Division of Nephrology, Marmara University Hospital, Altunizade, Istanbul, Turkey Email: serhantuglular{at}yahoo.com
Sir,
Garthwaite et al. report a rare case of squamous cell carcinoma of the bronchus associated with AA (secondary) amyloidosis. In our series of 287 cases with secondary amyloidosis [1], we did not have a single case of documented malignancy. The aetiologic distribution of the 14 cases classified as miscellaneous corresponding to 4% of the whole series was: Behçet's disease (4), Castleman disease (3), Still's disease (1) and valvular heart disease (1). All the cases reported in this article, including the 7% with unknown aetiology, are currently on follow-up and without documented underlying malignancy.

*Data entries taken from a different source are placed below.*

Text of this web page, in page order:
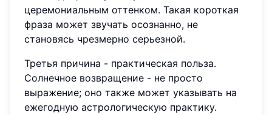
церемониальным оттенком. Такая короткая
фраза может звучать осознанно, не
становясь чрезмерно серьезной.
Третья причина - практическая польза.
Солнечное возвращение - не просто
выражение; оно также может указывать на
ежегодную астрологическую практику.
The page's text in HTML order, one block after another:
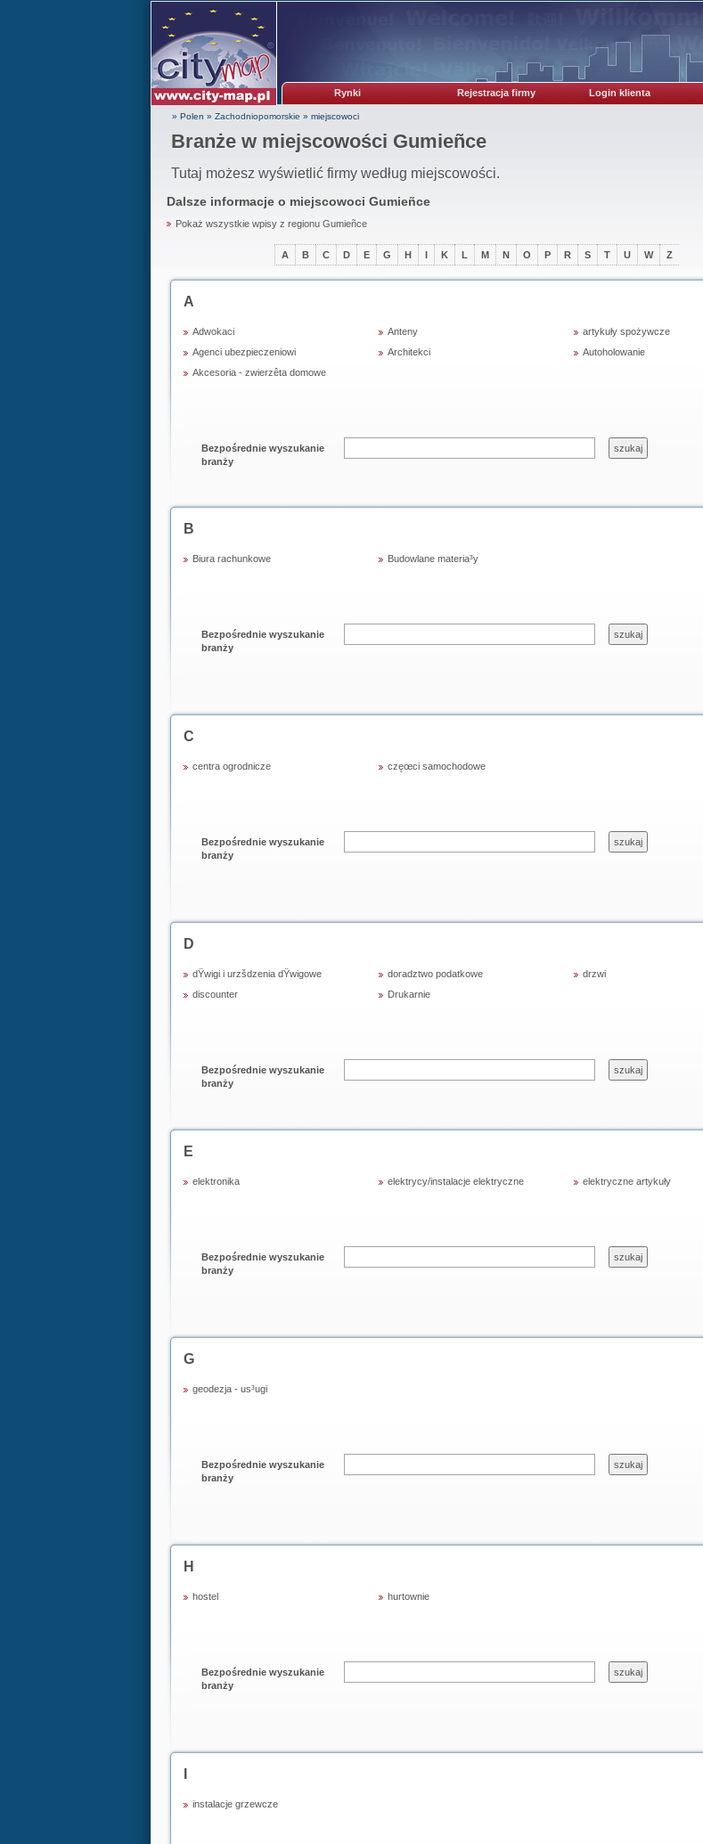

Furthermore, as emphasized in our report, these cases are all from nephrology clinics, which may be a bias in the aetiologic distribution.
It is tempting to speculate that since 30% of patients with non-small cell lung cancer have concurrent long-standing chronic obstructive airway disease [2] with possible presence of bronchiectasias, the association may be with this underlying chronic inflammatory situation rather than the bronchogenic cancer itself. However, the previously reported association of secondary amyloidosis with other malignancies suggests that this may also be the case with lung cancer.
As is true for all rare disease associations, it is only through meticulous communications that we can gather this information which may finally enable us to conclude if this is really an association or merely a coincidence.